Die Ernte

Drei Dinge sind wichtig bei der Olivenernte: Der richtige Moment, die schonende Ernte und die schnelle Weiterverarbeitung in der Mühle.

OlivenbaumBuS

Olivenernte mit einem Rechen, dessen zwei „Kämme“ sich per Druckluft gegeneinander bewegen

Der richtige Moment kommt mit der Reife. Oliven wechseln die Farbe von grün nach dunkel und stellen die Photosynthese ein. Mit den ersten kalten Nächten beginnt dann auch die Umwandlung des Zuckers in der Pflanze in Fett. Das macht es manchmal schwierig, den perfekten Moment für den Ernteanfang zu finden, denn in der Regel werden dafür zusätzliche Arbeiter gebraucht, die man finden und bezahlen muss. Wenn das Wetter verrückt spielt und es zu lange warm bleibt kann das logistische Schwierigkeiten bereiten. Jedenfalls: Das Öl aus den früh- und mittelreifen Oliven ist das gute, prägnante, frische Öl mit erkennbarer Aromastruktur. Vollreife Oliven oder gar solche, die herunterfallen und vom Boden aufgesammelt werden ergeben ein flaches, ödes Öl.

Die schonende Ernte – schonend im Sinne von: die Frucht wird nicht verletzt – funktioniert meist mit einer Art Handrechen, teilweise auch an langen Stangen und mit Luftdruck so betrieben, dass die Harke wackelt und so die Oliven aus den Blättern kämmt. Um die Bäume werden Netze gelegt, in die die Oliven fallen. Wenn der Hain nicht zu steil oder sonstwie unzugänglich ist, gibt es inzwischen auch Maschinen, die die Oliven schonend ernten. Die Bäume sehen danach unromantisch gerupft aus, aber Experten sagen, das macht ihnen nichts.
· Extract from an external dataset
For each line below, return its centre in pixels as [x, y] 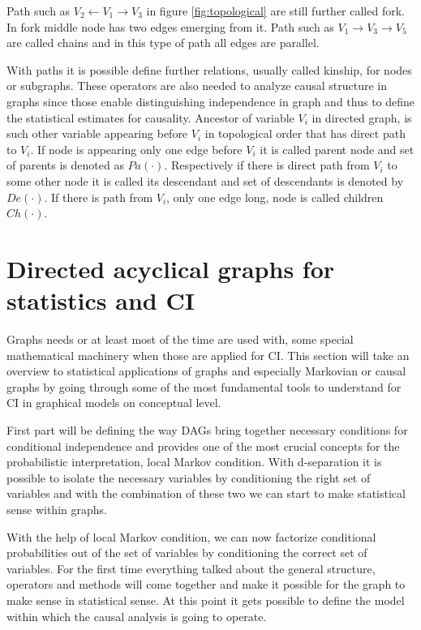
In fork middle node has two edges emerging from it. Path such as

Zur schonenden Ernte gehören auch Transport und Aufbewahrung: Möglichst luftig in Kisten, damit die Oliven nicht zerdrückt oder gequetscht werden, sonst entstehen sehr, sehr schnell Fermentations- und Oxidationsprozesse, die in jedem Fall schlecht für das Aroma sind und zu fehlerhaftem Öl führen können.
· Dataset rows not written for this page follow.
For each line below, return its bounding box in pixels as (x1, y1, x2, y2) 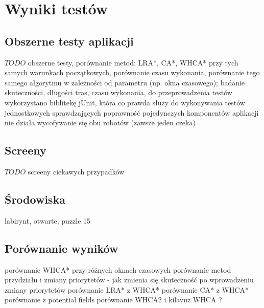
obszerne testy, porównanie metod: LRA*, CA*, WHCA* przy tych (28, 57, 238, 68)
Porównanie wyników (5, 240, 118, 256)
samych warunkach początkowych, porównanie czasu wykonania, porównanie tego (5, 67, 260, 78)
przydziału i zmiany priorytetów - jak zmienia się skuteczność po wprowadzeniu (5, 274, 254, 285)
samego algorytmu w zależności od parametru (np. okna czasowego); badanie (5, 77, 245, 87)
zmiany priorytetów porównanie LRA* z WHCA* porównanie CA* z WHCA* (5, 284, 249, 295)
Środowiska (5, 191, 66, 207)
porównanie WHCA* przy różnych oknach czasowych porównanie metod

Schnelle Verarbeitung heißt: Am besten sollten die Oliven sofort in der Mühle gepresst werden. Keinesfalls dürfen sie länger als einen Tag herumliegen und die Verarbeitung warten, denn in dem Moment, in dem die Olive vom Baum getrennt ist, beginnt ihre eigentliche Mission: Sie will den Kern ernähren, den Samen, den sie ummantelt. Dabei gibt sie alles, was wir aus ihr herauspressen wollen, für diesen Kern auf – und dem müssen wir zuvorkommen. Die Realität sieht rund ums Mittelmeer oft anders aus. Da liegen dann Berge von Oliven, gerne auch in durchgematschten Säcken vor der Mühle und warten, dass sich jemand erbarmt. Das ist ein Grund, warum es so viele Scheiß-Öle in den Regalen der Lebensmittelhändler gibt. Unsere Erzeuger, die in vielen Fällen keine eigene Mühle betreiben sondern eine in ihrem Dorf benutzen, arbeiten deshalb hart daran, die schnelle Verarbeitung zu garantieren.